Contact: [email protected]

A federal appeals court handed medical marijuana advocates a major victory yesterday, ruling that the government may not prosecute patients who smoke the drug with their doctor's recommendation in states that allow such marijuana use.

In a 2-1 decision, the 9th U.S. Circuit Court of Appeals said it was unconstitutional to deny marijuana to cancer, AIDS and other patients under the federal Controlled Substances Act if their marijuana is not sold, transported across state lines or used for nonmedicinal purposes.

Thousands of sick and dying people use marijuana to alleviate symptoms of disease or relieve side effects of other medication. Federal law does not recognize any medicinal value in the drug.

The court said medical marijuana providers who supply the drug to others are not violating the federal Controlled Substances Act, which classifies marijuana on the same level as heroin, LSD and other drugs.

"The intrastate, noncommercial cultivation, possession and use of marijuana for personal medical purposes on the advice of a physician is, in fact, different from drug trafficking," Judge Harry Pregerson wrote in the majority opinion.

According to the court, "This limited use is clearly distinct from the broader, illicit drug market, as well as any broader commercial market for medical marijuana, insofar as the medical marijuana at issue in this case is not intended for, nor does it enter, the stream of commerce."

The ruling was a significant setback to the Justice Department, which has stepped up enforcement of federal drug laws in recent years.

Under Attorney General John Ashcroft, the government raided numerous California cannabis clubs and cooperatives that supplied marijuana to patients under a state initiative approved by voters in 1996.

Medical marijuana advocates were elated with the decision, even as they predicted a Justice Department appeal.

"This ruling effectively makes Proposition 215 federal law in California," said Dale Gieringer of the National Organization for the Reform of Marijuana Laws in San Francisco. "But we know this is not going to be the end of it."

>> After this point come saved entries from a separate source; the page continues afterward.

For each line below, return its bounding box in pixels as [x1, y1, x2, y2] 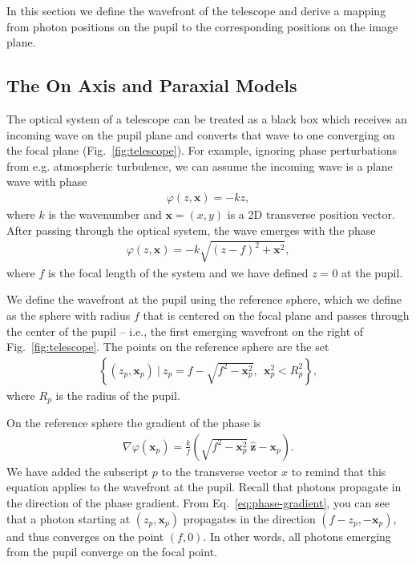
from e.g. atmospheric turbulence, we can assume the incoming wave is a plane [6, 157, 393, 174]
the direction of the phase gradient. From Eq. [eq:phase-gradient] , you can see [6, 494, 390, 511]
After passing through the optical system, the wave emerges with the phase [6, 221, 376, 238]
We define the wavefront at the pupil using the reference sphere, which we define [6, 291, 402, 308]
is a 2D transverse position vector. [227, 205, 395, 222]
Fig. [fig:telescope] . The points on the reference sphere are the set [6, 338, 329, 355]
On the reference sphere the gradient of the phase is [6, 414, 261, 431]
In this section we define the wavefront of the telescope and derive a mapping [6, 2, 386, 18]
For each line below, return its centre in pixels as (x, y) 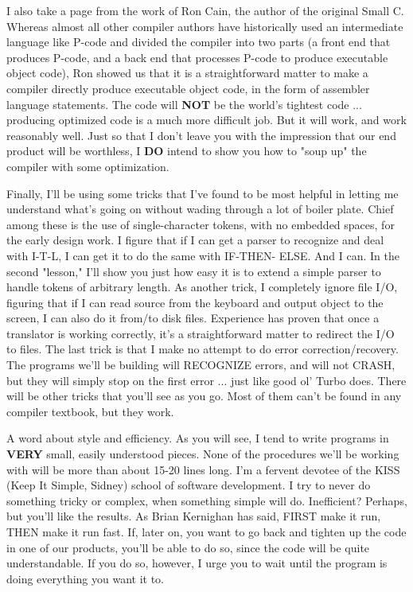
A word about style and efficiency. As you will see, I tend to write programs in (198, 438)
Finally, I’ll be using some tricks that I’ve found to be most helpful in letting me (203, 193)
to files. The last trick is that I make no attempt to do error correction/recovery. (203, 349)
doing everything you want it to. (86, 578)
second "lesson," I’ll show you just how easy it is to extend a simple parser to (194, 271)
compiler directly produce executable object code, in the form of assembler (188, 88)
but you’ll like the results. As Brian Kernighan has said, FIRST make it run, (194, 516)
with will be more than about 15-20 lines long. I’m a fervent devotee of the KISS (203, 469)
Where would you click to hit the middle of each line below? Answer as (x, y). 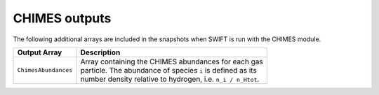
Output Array (40, 52)
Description (100, 52)
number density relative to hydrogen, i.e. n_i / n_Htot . (170, 79)
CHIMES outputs (62, 18)
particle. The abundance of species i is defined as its (169, 70)
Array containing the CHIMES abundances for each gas (172, 61)
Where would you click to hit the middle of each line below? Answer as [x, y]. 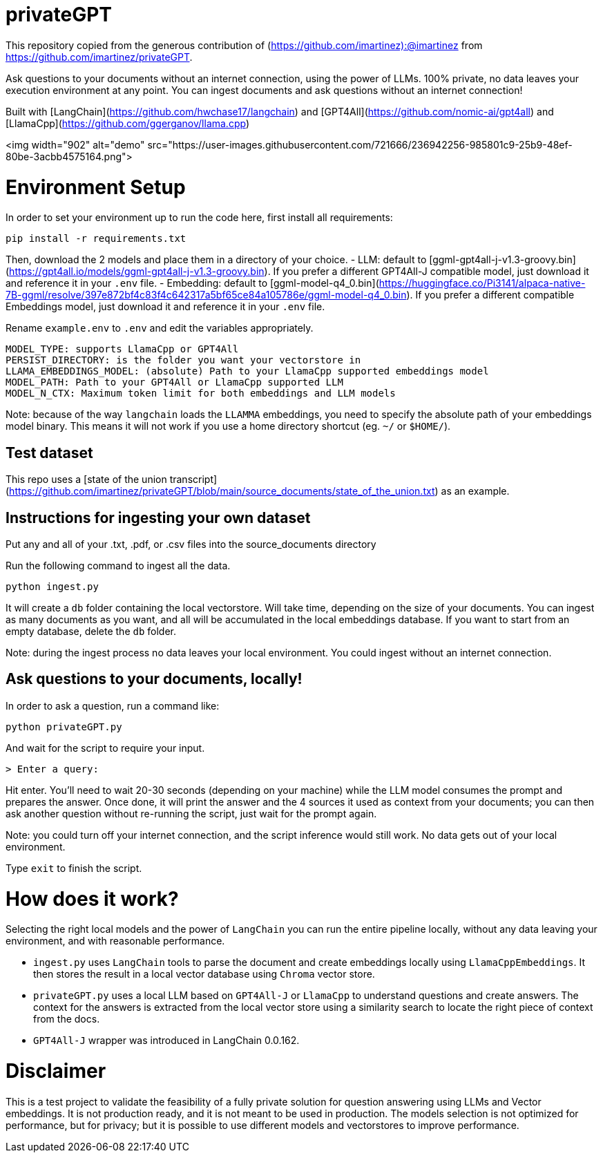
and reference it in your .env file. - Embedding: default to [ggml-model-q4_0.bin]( [192, 283]
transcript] [193, 480]
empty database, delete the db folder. [91, 631]
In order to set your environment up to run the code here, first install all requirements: [199, 218]
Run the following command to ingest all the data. [118, 565]
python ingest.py [52, 586]
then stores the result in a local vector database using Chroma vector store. [204, 974]
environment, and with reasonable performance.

Growing and using marijuana may be allowed under California law, but federal drug policy trumps state rules, federal officials say. Eight other states have enacted similar medical marijuana laws.

Because the ruling was recorded late yesterday afternoon in San Francisco, there was little reaction available from federal prosecutors or drug-enforcement agents in Washington.

Misha Piastro, a spokesman for the San Diego office of the Drug Enforcement Administration, said there would be no immediate change in policy regarding marijuana medical or otherwise.

"We're going to have to review the transcript," Piastro said. "This is obviously a point of law that is still in contention. The DEA will continue to enforce the Controlled Substances Act."

He added, however, that his office would await direction from Washington about how to enforce the law while the case is on appeal.

San Diego activist Steven McWilliams, who was prosecuted in federal court last year for illegally growing marijuana at his Normal Heights home, nearly wept when he heard about the ruling.

"We're so happy, we're just bubbling," said McWilliams, who was sentenced to six months in prison after negotiating a plea. "Now we're finding out that what they did was unconstitutional."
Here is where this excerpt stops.